Przygotowanie mentalne
Szwajcer przygotowuje freediverkę z Bestwiny od strony sprzętu, hydrodynamiki, techniki. Talanda zajmuje się opracowywaniem szczegółowych planów treningów. Solich podkreśla, że obaj dają jej znacznie więcej - wsparcie psychiczne, przekazują jej pozytywną energię.
Odpowiedni sprzęt też jest ważny. Gdy zaczęła korzystać z płetwy zrobionej na jej wymiar, z dnia na dzień poprawiła dystans ze 150 do 200 metrów. Po raz kolejny jednak podkreśla, że w tej dyscyplinie liczy się przede wszystkim to, co się ma w głowie. Z natury jest odważna i uparta, nie zraża się trudnościami, a trenerzy podczas spotkań, które często sprowadzają się do długich rozmów, dają jej tę pewność, aby niepowodzenia wykorzystać do osiągnięcia sukcesu.

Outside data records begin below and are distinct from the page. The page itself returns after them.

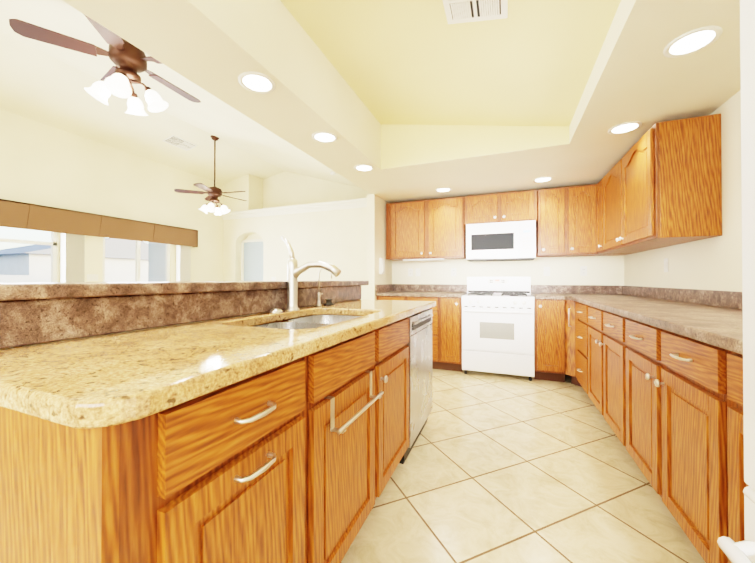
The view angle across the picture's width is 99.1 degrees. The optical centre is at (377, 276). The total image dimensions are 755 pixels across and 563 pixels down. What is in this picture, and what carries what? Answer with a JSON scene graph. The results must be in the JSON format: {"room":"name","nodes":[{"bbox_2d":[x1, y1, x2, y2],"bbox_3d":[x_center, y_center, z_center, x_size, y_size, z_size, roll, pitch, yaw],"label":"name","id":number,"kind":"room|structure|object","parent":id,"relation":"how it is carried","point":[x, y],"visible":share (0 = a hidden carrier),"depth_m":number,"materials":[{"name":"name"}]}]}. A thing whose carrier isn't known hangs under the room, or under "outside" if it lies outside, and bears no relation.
{"room":"kitchen","nodes":[
{"label":"kitchen","id":0,"kind":"room"},
{"bbox_2d":[0,109,219,281],"bbox_3d":[-5.402,-0.764,4.453,0.120,3.800,9.140,0,0,22],"label":"wall","id":1,"kind":"structure","parent":0,"point":[42,164],"depth_m":5.62,"materials":[{"name":"paint"}]},
{"bbox_2d":[0,232,56,281],"bbox_3d":[-5.441,-0.155,4.351,0.060,1.480,1.690,0,0,22],"label":"window","id":2,"kind":"structure","parent":1,"relation":"in","point":[53,243],"depth_m":5.09,"materials":[{"name":"white plastic"}]},
{"bbox_2d":[60,233,84,281],"bbox_3d":[-4.956,-0.307,5.214,0.090,0.765,0.312,0,0,22],"label":"vertical blinds","id":3,"kind":"object","parent":1,"relation":"attached to","point":[72,259],"depth_m":5.20,"materials":[{"name":"white plastic"}]},
{"bbox_2d":[87,274,97,280],"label":"outlet","id":4,"kind":"object","parent":1,"relation":"attached to","point":[94,277],"depth_m":5.53,"materials":[{"name":"white plastic"}]},
{"bbox_2d":[0,199,197,246],"bbox_3d":[-4.946,-0.879,5.225,0.151,0.380,4.470,0,0,22],"label":"valance","id":5,"kind":"object","parent":1,"relation":"attached to","point":[20,215],"visible":1,"depth_m":5.36,"materials":[{"name":"fabric"}]},
{"bbox_2d":[103,237,169,281],"bbox_3d":[-4.670,0.115,6.276,0.060,1.990,1.240,0,0,22],"label":"window","id":6,"kind":"structure","parent":1,"relation":"in","point":[137,243],"depth_m":6.26,"materials":[{"name":"white plastic"}]},
{"bbox_2d":[176,245,190,281],"bbox_3d":[-4.242,-0.287,6.997,0.090,0.775,0.330,0,0,22],"label":"vertical blinds","id":7,"kind":"object","parent":1,"relation":"attached to","point":[183,253],"depth_m":6.99,"materials":[{"name":"white plastic"}]},
{"bbox_2d":[220,171,363,299],"bbox_3d":[-1.427,-0.767,7.387,5.020,3.850,0.740,0,0,22],"label":"wall","id":8,"kind":"structure","parent":0,"point":[341,227],"depth_m":7.52,"materials":[{"name":"paint"}]},
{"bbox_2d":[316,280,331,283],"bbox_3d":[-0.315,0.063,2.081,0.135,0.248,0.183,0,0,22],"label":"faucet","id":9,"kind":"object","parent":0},
{"bbox_2d":[0,0,740,202],"bbox_3d":[-1.731,-1.920,3.058,7.980,1.710,9.020,0,0,22],"label":"ceiling","id":10,"kind":"structure","parent":0,"point":[413,100],"depth_m":2.23,"materials":[{"name":"paint"}]},
{"bbox_2d":[9,15,200,115],"bbox_3d":[-2.020,-1.687,2.672,1.266,0.601,1.227,0,0,22],"label":"ceiling fan","id":11,"kind":"object","parent":10,"relation":"hanging from","point":[128,60],"visible":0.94,"depth_m":2.52,"materials":[{"name":"brown wood"}]},
{"bbox_2d":[162,135,197,150],"bbox_3d":[-3.728,-2.525,6.091,0.296,0.066,0.500,0,0,22],"label":"ceiling vent","id":12,"kind":"object","parent":10,"relation":"in","point":[178,142],"visible":1,"depth_m":6.07,"materials":[{"name":"white plastic"}]},
{"bbox_2d":[174,135,245,214],"bbox_3d":[-3.035,-1.931,6.084,1.243,1.481,1.261,0,0,22],"label":"ceiling fan","id":13,"kind":"object","parent":10,"relation":"hanging from","point":[214,193],"visible":0.98,"depth_m":6.01,"materials":[{"name":"brown wood"}]},
{"bbox_2d":[238,71,275,93],"bbox_3d":[-0.665,-1.071,1.784,0.194,0.008,0.194,0,0,13],"label":"recessed light","id":14,"kind":"object","parent":10,"relation":"in","point":[256,82],"depth_m":1.77,"materials":[{"name":"white glass"}]},
{"bbox_2d":[312,131,337,142],"bbox_3d":[-0.403,-1.066,2.466,0.194,0.008,0.194,0,0,13],"label":"recessed light","id":15,"kind":"object","parent":10,"relation":"in","point":[321,136],"depth_m":2.46,"materials":[{"name":"white glass"}]},
{"bbox_2d":[354,164,373,171],"bbox_3d":[-0.132,-1.061,3.144,0.194,0.008,0.194,0,0,13],"label":"recessed light","id":16,"kind":"object","parent":10,"relation":"in","point":[361,167],"depth_m":3.12,"materials":[{"name":"white glass"}]},
{"bbox_2d":[435,187,451,191],"bbox_3d":[0.800,-1.055,3.912,0.194,0.008,0.194,0,0,-5],"label":"recessed light","id":17,"kind":"object","parent":10,"relation":"in","point":[444,189],"depth_m":3.89,"materials":[{"name":"white"}]},
{"bbox_2d":[443,0,507,23],"bbox_3d":[0.459,-1.328,1.530,0.296,0.064,0.300,0,0,22],"label":"ceiling vent","id":18,"kind":"object","parent":10,"relation":"in","point":[460,11],"visible":1,"depth_m":1.60,"materials":[{"name":"white plastic"}]},
{"bbox_2d":[533,177,552,182],"bbox_3d":[1.803,-1.058,3.511,0.194,0.008,0.194,0,0,-5],"label":"recessed light","id":19,"kind":"object","parent":10,"relation":"in","point":[542,179],"depth_m":3.50,"materials":[{"name":"white glass"}]},
{"bbox_2d":[608,121,641,134],"bbox_3d":[1.777,-1.067,2.315,0.194,0.008,0.194,0,0,13],"label":"recessed light","id":20,"kind":"object","parent":10,"relation":"in","point":[626,127],"depth_m":2.30,"materials":[{"name":"white glass"}]},
{"bbox_2d":[663,26,722,57],"bbox_3d":[1.442,-1.073,1.480,0.194,0.008,0.194,0,0,13],"label":"recessed light","id":21,"kind":"object","parent":10,"relation":"in","point":[692,41],"depth_m":1.47,"materials":[{"name":"white glass"}]},
{"bbox_2d":[364,190,391,299],"bbox_3d":[0.035,-0.590,4.428,0.107,3.450,0.665,0,0,22],"label":"wall","id":22,"kind":"structure","parent":0,"point":[374,206],"depth_m":4.20,"materials":[{"name":"paint"}]},
{"bbox_2d":[379,258,384,273],"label":"outlet","id":23,"kind":"object","parent":22,"relation":"attached to","point":[381,260],"depth_m":4.25,"materials":[{"name":"white plastic"}]},
{"bbox_2d":[392,255,623,291],"bbox_3d":[1.478,-0.591,4.294,2.887,3.450,0.120,0,0,22],"label":"wall","id":24,"kind":"structure","parent":0,"point":[601,270],"depth_m":4.07,"materials":[{"name":"paint"}]},
{"bbox_2d":[386,197,465,260],"bbox_3d":[0.657,-0.623,4.369,1.038,0.765,0.348,0,0,22],"label":"upper cabinet","id":25,"kind":"object","parent":24,"relation":"attached to","point":[433,229],"depth_m":4.21,"materials":[{"name":"brown wood"}]},
{"bbox_2d":[463,190,534,224],"bbox_3d":[1.526,-0.828,4.022,0.822,0.360,0.348,0,0,22],"label":"upper cabinet","id":26,"kind":"object","parent":24,"relation":"attached to","point":[519,206],"depth_m":3.88,"materials":[{"name":"brown wood"}]},
{"bbox_2d":[466,220,535,261],"bbox_3d":[1.519,-0.423,3.996,0.772,0.441,0.393,0,0,22],"label":"microwave","id":27,"kind":"object","parent":26,"relation":"attached to","point":[508,241],"visible":1,"depth_m":3.81,"materials":[{"name":"white"}]},
{"bbox_2d":[580,266,586,275],"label":"outlet","id":28,"kind":"object","parent":24,"relation":"attached to","point":[583,269],"depth_m":3.83,"materials":[{"name":"white plastic"}]},
{"bbox_2d":[535,185,632,256],"bbox_3d":[2.323,-0.628,3.666,0.909,0.765,0.414,0,0,22],"label":"upper cabinet","id":29,"kind":"object","parent":24,"relation":"attached to","point":[562,214],"depth_m":3.62,"materials":[{"name":"brown wood"}]},
{"bbox_2d":[341,369,705,562],"bbox_3d":[-1.698,1.154,2.956,8.100,0.060,9.140,0,0,22],"label":"floor","id":30,"kind":"structure","parent":0,"point":[499,468],"depth_m":1.68,"materials":[{"name":"tile"}]},
{"bbox_2d":[0,284,435,562],"bbox_3d":[-0.314,0.589,1.617,0.828,1.051,2.207,0,0,22],"label":"kitchen island","id":31,"kind":"object","parent":30,"relation":"on","point":[212,422],"depth_m":0.76,"materials":[{"name":"brown wood"}]},
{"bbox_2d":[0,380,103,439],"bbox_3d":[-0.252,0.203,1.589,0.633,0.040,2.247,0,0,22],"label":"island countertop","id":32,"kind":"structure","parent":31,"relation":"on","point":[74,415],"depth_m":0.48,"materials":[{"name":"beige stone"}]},
{"bbox_2d":[252,315,361,328],"bbox_3d":[-0.298,0.329,1.519,0.440,0.210,0.770,0,0,22],"label":"island sink","id":33,"kind":"object","parent":32,"relation":"in","point":[314,321],"depth_m":1.64,"materials":[{"name":"silver metal"}]},
{"bbox_2d":[284,256,340,287],"bbox_3d":[-0.371,0.039,1.666,0.338,0.289,0.202,0,0,22],"label":"faucet","id":34,"kind":"object","parent":32,"relation":"on","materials":[{"name":"silver metal"}]},
{"bbox_2d":[0,281,368,295],"bbox_3d":[-0.841,0.042,1.512,0.450,0.040,3.040,0,0,22],"label":"island countertop","id":35,"kind":"structure","parent":31,"relation":"on","point":[6,289],"depth_m":1.05,"materials":[{"name":"brown stone"}]},
{"bbox_2d":[399,309,432,463],"bbox_3d":[0.027,0.683,2.302,0.640,0.872,0.612,0,0,22],"label":"dishwasher","id":36,"kind":"object","parent":30,"relation":"on","point":[419,344],"visible":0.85,"depth_m":2.11,"materials":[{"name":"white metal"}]},
{"bbox_2d":[377,293,466,371],"bbox_3d":[0.593,0.689,4.228,1.067,0.890,0.638,0,0,22],"label":"base cabinet","id":37,"kind":"object","parent":30,"relation":"on","point":[447,312],"depth_m":3.81,"materials":[{"name":"brown wood"}]},
{"bbox_2d":[375,289,462,296],"bbox_3d":[0.590,0.224,4.222,1.068,0.040,0.658,0,0,22],"label":"countertop","id":38,"kind":"structure","parent":37,"relation":"on","point":[394,292],"depth_m":3.94,"materials":[{"name":"brown stone"}]},
{"bbox_2d":[462,277,534,380],"bbox_3d":[1.433,0.563,3.852,0.760,1.135,0.706,0,0,22],"label":"stove","id":39,"kind":"object","parent":30,"relation":"on","point":[498,325],"visible":1,"depth_m":3.60,"materials":[{"name":"white metal"}]},
{"bbox_2d":[534,297,570,381],"bbox_3d":[2.280,0.684,3.628,0.967,0.890,0.498,0,0,22],"label":"base cabinet","id":40,"kind":"object","parent":30,"relation":"on","point":[552,335],"depth_m":3.40,"materials":[{"name":"brown wood"}]},
{"bbox_2d":[571,325,574,384],"bbox_3d":[2.245,0.680,3.078,0.623,0.890,0.171,0,0,22],"label":"base cabinet","id":41,"kind":"object","parent":30,"relation":"on","point":[572,326],"depth_m":3.29,"materials":[{"name":"brown wood"}]},
{"bbox_2d":[575,329,586,392],"bbox_3d":[2.130,0.678,2.790,0.623,0.890,0.450,0,0,22],"label":"base cabinet","id":42,"kind":"object","parent":30,"relation":"on","point":[581,381],"depth_m":2.99,"materials":[{"name":"brown wood"}]},
{"bbox_2d":[583,337,618,438],"bbox_3d":[1.877,0.673,2.159,0.623,0.890,0.909,0,0,22],"label":"base cabinet","id":43,"kind":"object","parent":30,"relation":"on","point":[601,370],"depth_m":2.29,"materials":[{"name":"brown wood"}]},
{"bbox_2d":[619,361,714,562],"bbox_3d":[1.539,0.666,1.314,0.623,0.890,0.911,0,0,22],"label":"base cabinet","id":44,"kind":"object","parent":30,"relation":"on","point":[656,373],"depth_m":1.29,"materials":[{"name":"brown wood"}]},
{"bbox_2d":[531,293,742,380],"bbox_3d":[1.712,0.208,2.214,0.968,0.040,3.552,0,0,22],"label":"countertop","id":45,"kind":"structure","parent":44,"relation":"on","point":[648,334],"depth_m":1.57,"materials":[{"name":"brown stone"}]},
{"bbox_2d":[715,381,748,562],"bbox_3d":[1.291,0.662,0.695,0.623,0.890,0.424,0,0,22],"label":"base cabinet","id":46,"kind":"object","parent":30,"relation":"on","point":[730,484],"depth_m":0.98,"materials":[{"name":"brown wood"}]},
{"bbox_2d":[717,0,754,562],"bbox_3d":[0.920,0.212,0.112,0.857,1.780,0.910,0,0,22],"label":"refrigerator","id":47,"kind":"object","parent":30,"relation":"on","point":[739,551],"visible":1,"depth_m":0.65,"materials":[{"name":"white"}]},
{"bbox_2d":[624,90,741,291],"bbox_3d":[1.639,-0.619,0.568,0.120,3.450,6.920,0,0,22],"label":"wall","id":48,"kind":"structure","parent":0,"point":[714,263],"depth_m":2.04,"materials":[{"name":"paint"}]},
{"bbox_2d":[375,284,742,309],"bbox_3d":[0.859,0.141,2.556,2.806,0.100,3.553,0,0,22],"label":"backsplash","id":49,"kind":"structure","parent":48,"relation":"attached to","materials":[{"name":"stone"}]},
{"bbox_2d":[591,179,602,255],"bbox_3d":[2.454,-0.631,3.295,0.389,0.765,0.350,0,0,22],"label":"upper cabinet","id":50,"kind":"object","parent":48,"relation":"attached to","point":[596,189],"depth_m":3.44,"materials":[{"name":"brown wood"}]},
{"bbox_2d":[603,113,721,252],"bbox_3d":[2.224,-0.636,2.664,0.348,0.765,1.266,0,0,22],"label":"upper cabinet","id":51,"kind":"object","parent":48,"relation":"attached to","point":[666,190],"depth_m":2.12,"materials":[{"name":"brown wood"}]},
{"bbox_2d":[664,258,668,271],"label":"outlet","id":52,"kind":"object","parent":48,"relation":"attached to","point":[666,259],"depth_m":2.70,"materials":[{"name":"white plastic"}]},
{"label":"outside","id":53,"kind":"structure","parent":0,"visible":0},
{"bbox_2d":[0,238,165,282],"bbox_3d":[-29.169,-0.918,16.929,53.280,4.900,70.000,0,0,22],"label":"ground","id":54,"kind":"structure","parent":53,"point":[27,264],"depth_m":23.25,"materials":[{"name":"white"}]}
]}

Tak było na przykład, gdy na miesiąc przed mistrzostwami świata w Turku postanowiła zmienić technikę startu, bo przez błędy traciła cenne punkty. Miesiąc to niewiele, ale była tak zdeterminowana, że udało się to osiągnąć bez zaniedbywania innych elementów treningu.
Ambasador freedivingu
Solich angażuje się w promowanie freedivingu w Polsce, pozyskuje sponsorów, cieszy się, że szybko powstają nowe kluby, a sukcesy jej i Mateusza Maliny, utytułowanego rekordzisty świata i medalisty z Ustronia, popularyzują tę dyscyplinę. Uczy wychowania fizycznego w szkole w Bestwinie i przekonuje swoich uczniów, że warto mieć marzenia i na nie pracować, nawet jeżeli pochodzi się z tak małej miejscowości.
Freediving nie przynosi kokosów, do swoich treningów i startów Magda musi dokładać ze swojej nauczycielskiej pensji. Ale realizuje swoją pasję.
Zaraz zaczyna pracę nad doktoratem. Zamierza się zająć funkcjonalną oceną układu oddechowego w nurkowaniu swobodnym. I zamierza w tym celu przebadać czołowych freediverów świata. - Ciekawe, jak zareagują, gdy im o tym powiem - mówi.